Сравнение с Джакопо Фоскари не случайно. Оно нужно Листу для того, чтобы подчеркнуть патриотический характер исполнительского искусства Шопена. Ибо этот герой байроновской трагедии олицетворяет собой беззаветную любовь к родине – любовь сильнее смерти.

В этой же главе Лист с горечью говорит о «печальной» участи художника в буржуазном обществе. Он выступает с целым обвинительным актом против так называемого «высшего света», против «мира салонов», который «упрямо протежирует только растущим посредственностям» и низводит искусство до положения ремесла.

«Высший свет, – пишет Лист, – ищет исключительно лишь поверхностных впечатлений, не имея никаких предварительных знаний, никаких искренних и неослабных интересов ни в настоящем, ни в будущем, – впечатлений настолько мимолетных, что их скорее можно назвать физическими, чем душевными. Высший свет слишком занят мелочными интересами дня, политическими инцидентами, успехами красивых женщин, остротами министров без портфелей и заштатных злопыхателей… злословием, похожим на клевету, и клеветой, похожей на злословие; он от поэзии и от искусства требует лишь эмоций, которые длятся несколько минут, иссякают за один вечер и забываются на следующий день!»

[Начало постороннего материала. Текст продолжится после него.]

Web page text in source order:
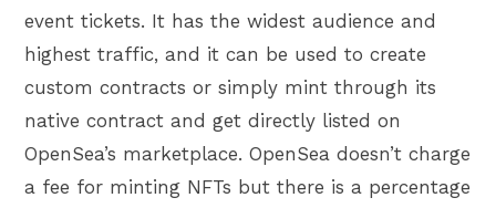
event tickets. It has the widest audience and
highest traffic, and it can be used to create
custom contracts or simply mint through its
native contract and get directly listed on
OpenSea’s marketplace. OpenSea doesn’t charge
a fee for minting NFTs but there is a percentage
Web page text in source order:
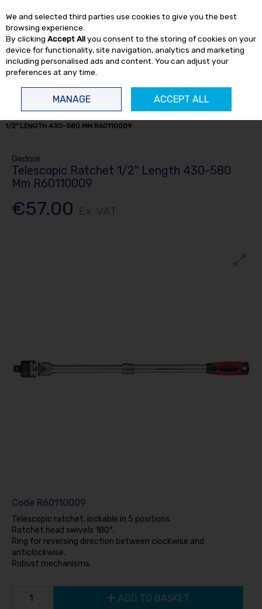
Skip to content
1/2" LENGTH 430-580 MM R60110009
Gedore
Telescopic Ratchet 1/2" Length 430-580
Mm R60110009
€57.00
Code R60110009
Telescopic ratchet, lockable in 5 positions.
Ratchet head swivels 180°.
Ring for reversing direction between clockwise and
anticlockwise.
Robust mechanisms.
ADD TO BASKET
We and selected third parties use cookies to give you the best
browsing experience.
By clicking Accept Allyou consent to the storing of cookies on your
device for functionality, site navigation, analytics and marketing
including personalised ads and content. You can adjust your
preferences at any time.
MANAGE ACCEPT ALL
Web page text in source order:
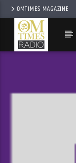
OMTIMES MAGAZINE
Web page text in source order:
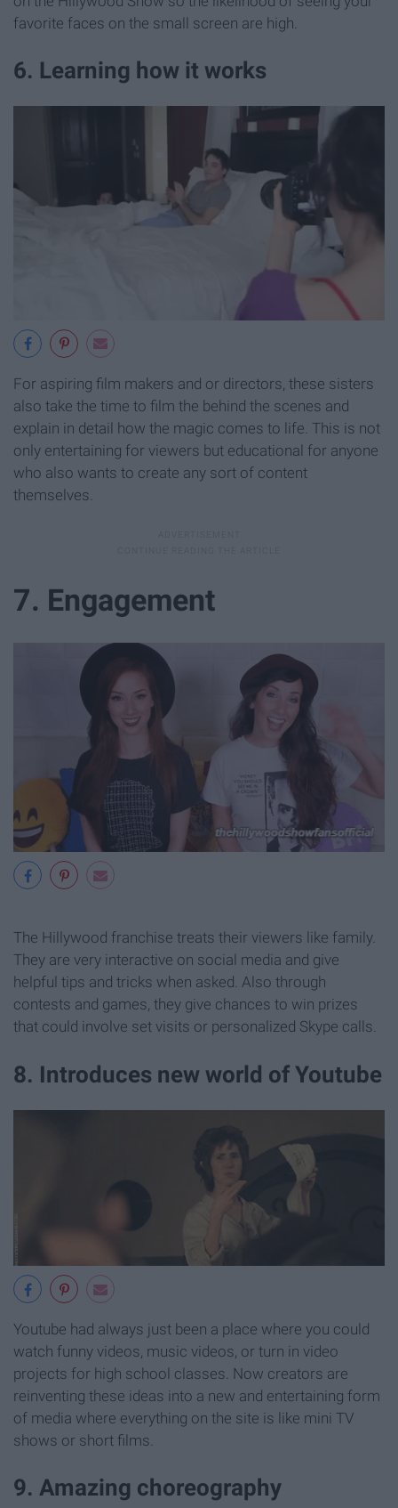
favorite faces on the small screen are high.
6. Learning how it works
For aspiring film makers and or directors, these sisters
also take the time to film the behind the scenes and
explain in detail how the magic comes to life. This is not
only entertaining for viewers but educational for anyone
who also wants to create any sort of content
themselves.
7. Engagement
The Hillywood franchise treats their viewers like family.
They are very interactive on social media and give
helpful tips and tricks when asked. Also through
contests and games, they give chances to win prizes
that could involve set visits or personalized Skype calls.
8. Introduces new world of Youtube
Youtube had always just been a place where you could
watch funny videos, music videos, or turn in video
projects for high school classes. Now creators are
reinventing these ideas into a new and entertaining form
of media where everything on the site is like mini TV
shows or short films.
9. Amazing choreography
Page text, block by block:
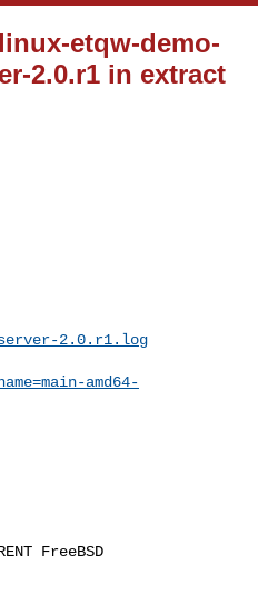
etqw-demo-
2.0.r1 in extract
server-2.0.r1.log
amd64-
FreeBSD
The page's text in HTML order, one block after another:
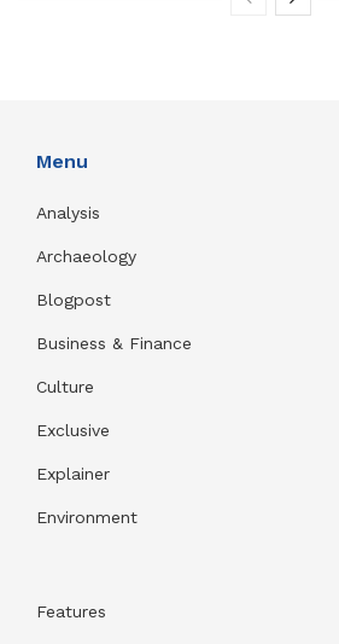
Menu
Analysis
Archaeology
Blogpost
Business & Finance
Culture
Exclusive
Explainer
Environment
Features
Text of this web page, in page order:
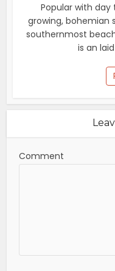
Popular with
growing, bohemian
southernmost
is an
Comment

С беспощадной иронией отзывается Лист об артистах, «завсегдатаях» этого уродливого «высшего света», – тщеславных, угодливых, потерявших «гордость и терпение».

С подлинным пафосом говорит Лист об унизительном положении искусства в буржуазном обществе:

«Искусство, высокое искусство, стынет в гостиных, обтянутых красным шелком, теряет сознание в светло-желтых или жемчужноголубых салонах. Всякий истинный художник чувствует это, хотя не все умеют отдать себе в этом отчет».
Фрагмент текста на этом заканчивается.